Die genannten Maßnahmen dürfen nur zeitlich befristet erlassen werden (§ 5 Abs 3 EnLG). Zur Frage, in welcher Reihenfolge die angesprochenen Maßnahmen zu setzen sind, schweigt das EnLG. Die Entscheidung liegt wohl bei der verordnungserlassenden BMK (siehe dazu sogleich). Lenkungsmaßnahmen zur Sicherung der Erdgasversorgung gelten als Bestandteil der Allgemeinen Bedingungen und der Gasversorgungsverträge (§ 34 Abs 1 EnLG).
Hingegen enthält das EnLG eine Regelung zur (prioritären) Verteilung des verfügbaren Erdgases: Demnach hat die Lieferung des verfügbaren Erdgases an die Endverbraucher nach dem Grade der Dringlichkeit, der Substituierbarkeit durch andere Energieträger und dem Ausmaß an volkswirtschaftlichen Auswirkungen unter Berücksichtigung der Sicherstellung der Gasversorgung für geschützte Kunden gemäß der Verordnung (EU) 2017/1938 sowie der Wärmeversorgung der Privathaushalte zu erfolgen (§ 29 Abs 1 EnLG).
Das EnLG sieht gewissermaßen eine Zuständigkeitenkaskade vor: Die BMK hat die angesprochenen Lenkungsmaßnahmen – unter grds. vorheriger Befassung des Hauptausschusses des Nationalrats – mit Verordnung zu erlassen (§ 5 i.V.m. § 26 EnLG).Die Regulierungsbehörde ist mit der Vorbereitung und Koordinierung der Lenkungsmaßnahmen – etwa mit der Durchführung eines „Monitorings der Versorgungssicherheit“ – betraut (§ 27 EnLG). Die operative Umsetzung der Maßnahmen obliegt den in der BMK-Verordnung diesbezüglich in Pflicht genommenen Teilnehmern des Erdgasmarktes.
Sollte eine „Erdgas-LenkungsVO“ erlassen werden, hat das EnLG die Einhaltung der darin vorgeschriebenen Lenkungsmaßnahmen durch eine Reihe von Verwaltungsstraftatbeständen abgesichert: Im Zentrum steht dabei die Nichteinhaltung von Ge- und Verboten, die in der „Erdgas-LenkungsVO“ oder allenfalls darauf Bezug habenden Bescheiden vorgesehen sind. Diesfalls kann die jeweilige Bezirksverwaltungsbehörde eine Geldstrafe i.H.v. bis zu EUR 72.660 verhängen (§ 39 Abs 1 Z 1 lit a EnLG).
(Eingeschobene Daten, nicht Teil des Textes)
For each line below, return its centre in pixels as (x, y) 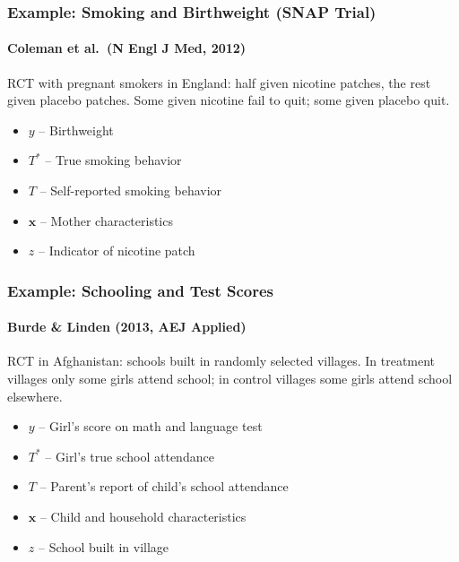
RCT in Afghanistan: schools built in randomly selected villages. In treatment (221, 361)
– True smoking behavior (113, 160)
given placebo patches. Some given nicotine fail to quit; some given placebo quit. (229, 100)
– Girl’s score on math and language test (151, 426)
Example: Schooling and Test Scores (141, 290)
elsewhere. (35, 396)
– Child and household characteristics (143, 516)
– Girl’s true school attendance (130, 456)
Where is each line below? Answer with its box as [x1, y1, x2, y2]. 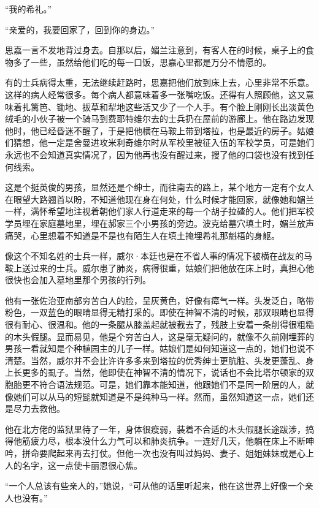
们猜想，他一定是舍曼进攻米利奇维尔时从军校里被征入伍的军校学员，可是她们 [5, 136, 314, 149]
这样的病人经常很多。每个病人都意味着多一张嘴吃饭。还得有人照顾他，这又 [5, 88, 306, 100]
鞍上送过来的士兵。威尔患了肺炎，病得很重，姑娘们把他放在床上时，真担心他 [5, 261, 314, 274]
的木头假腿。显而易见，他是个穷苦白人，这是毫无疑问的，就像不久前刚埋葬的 [5, 330, 314, 343]
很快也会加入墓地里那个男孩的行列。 [5, 273, 151, 286]
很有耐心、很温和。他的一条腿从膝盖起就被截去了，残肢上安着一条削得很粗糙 [5, 318, 314, 331]
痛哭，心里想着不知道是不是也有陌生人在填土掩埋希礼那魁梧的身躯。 [5, 229, 280, 241]
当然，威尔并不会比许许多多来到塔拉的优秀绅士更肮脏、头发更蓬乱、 [30, 354, 306, 366]
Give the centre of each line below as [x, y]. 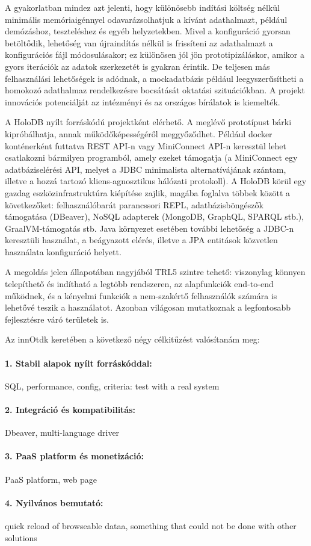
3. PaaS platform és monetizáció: [74, 456]
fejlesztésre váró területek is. [57, 319]
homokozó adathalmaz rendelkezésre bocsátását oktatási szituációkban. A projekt [155, 90]
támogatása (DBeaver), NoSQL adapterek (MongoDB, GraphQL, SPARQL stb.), [155, 216]
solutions [21, 537]
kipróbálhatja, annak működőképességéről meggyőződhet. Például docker [139, 133]
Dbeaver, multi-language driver [62, 433]
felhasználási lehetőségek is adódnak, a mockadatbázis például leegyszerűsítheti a [154, 78]

Täter, die entgegen von Beschränkungsmaßnahmen zu viel Erdgas verbrauchen, sind nicht zu bestrafen, wenn sie eine Mehrverbrauchsgebühr zum Erdgaspreis gemäß § 33 EnLG entrichten (§ 40 Abs 1 EnLG).
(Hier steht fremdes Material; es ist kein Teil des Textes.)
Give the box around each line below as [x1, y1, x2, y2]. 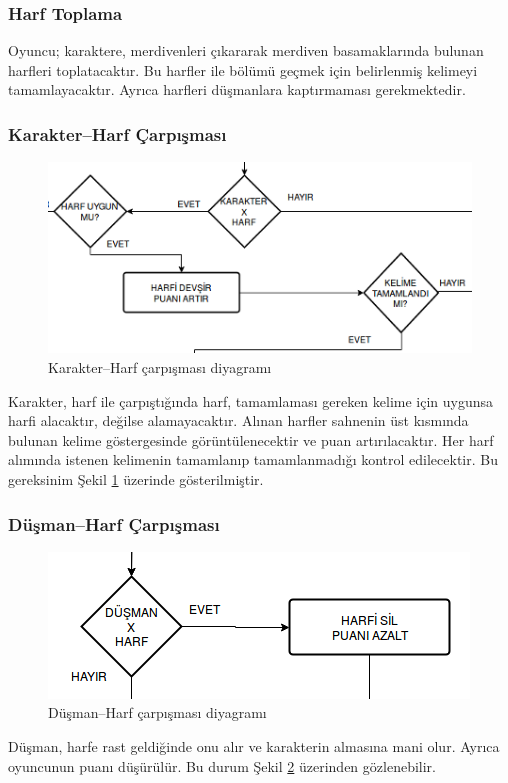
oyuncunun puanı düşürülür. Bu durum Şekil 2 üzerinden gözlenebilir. [8, 755, 436, 776]
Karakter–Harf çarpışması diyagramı [48, 357, 272, 378]
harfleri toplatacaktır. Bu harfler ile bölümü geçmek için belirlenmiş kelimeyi [8, 59, 478, 80]
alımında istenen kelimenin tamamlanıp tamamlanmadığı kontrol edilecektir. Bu [8, 449, 498, 470]
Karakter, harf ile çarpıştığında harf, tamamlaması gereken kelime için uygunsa [8, 390, 494, 411]
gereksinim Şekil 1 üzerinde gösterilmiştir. [8, 469, 264, 490]
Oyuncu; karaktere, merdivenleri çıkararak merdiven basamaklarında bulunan [8, 40, 484, 61]
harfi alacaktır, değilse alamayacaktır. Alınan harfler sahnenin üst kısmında [8, 410, 469, 431]
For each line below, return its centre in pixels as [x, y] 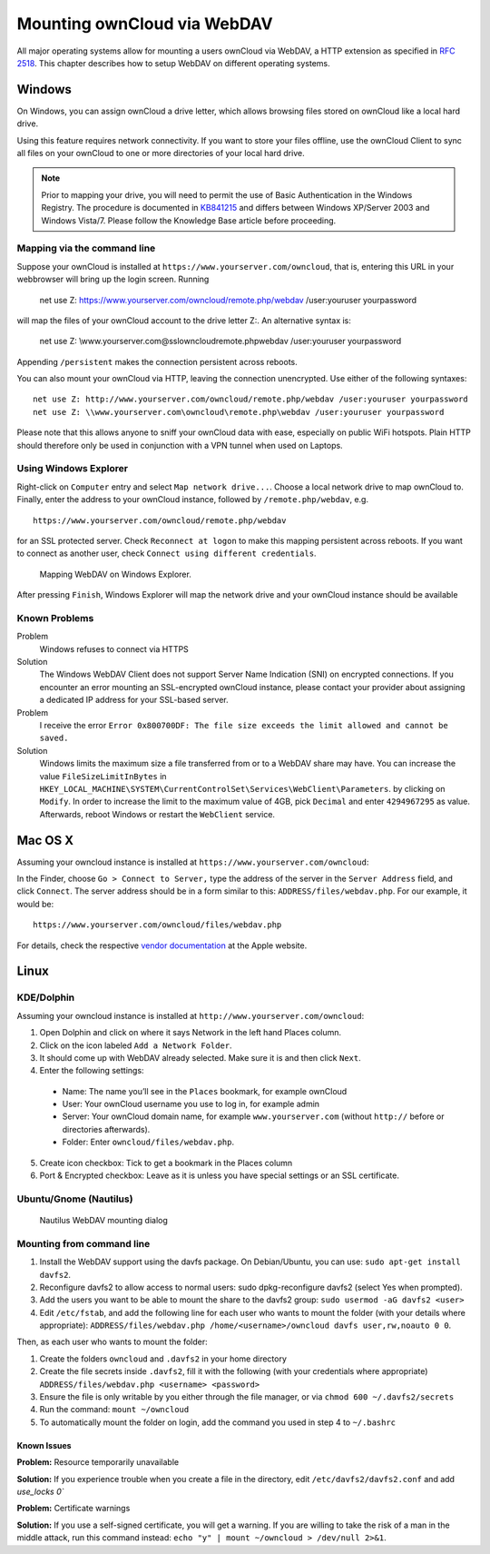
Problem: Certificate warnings [73, 1509]
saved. [54, 738]
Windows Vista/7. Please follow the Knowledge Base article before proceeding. [189, 220]
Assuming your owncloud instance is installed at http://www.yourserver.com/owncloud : [191, 1015]
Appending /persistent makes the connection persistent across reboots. [157, 361]
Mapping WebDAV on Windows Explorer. [116, 574]
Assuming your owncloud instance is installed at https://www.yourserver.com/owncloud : [193, 862]
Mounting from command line [83, 1243]

Sollten die aktuellen Entwicklungen hinkünftig dazu führen, dass Österreich ein Erdgas-Versorgungsengpass droht, besteht mit dem „Notfallplan zur Gewährleistung der Sicherheit der Erdgasversorgung“ sowie dem Energielenkungsgesetz 2012 ein Rahmen zur Bewältigung einer möglichen Erdgaskrise. Was bereits jetzt klar ist: Unabhängig von den besprochenen – temporären – Krisenbewältigungsmechanismen ist die Stärkung der österreichischen Energieautarkie ein Schlüssel der Energiewende.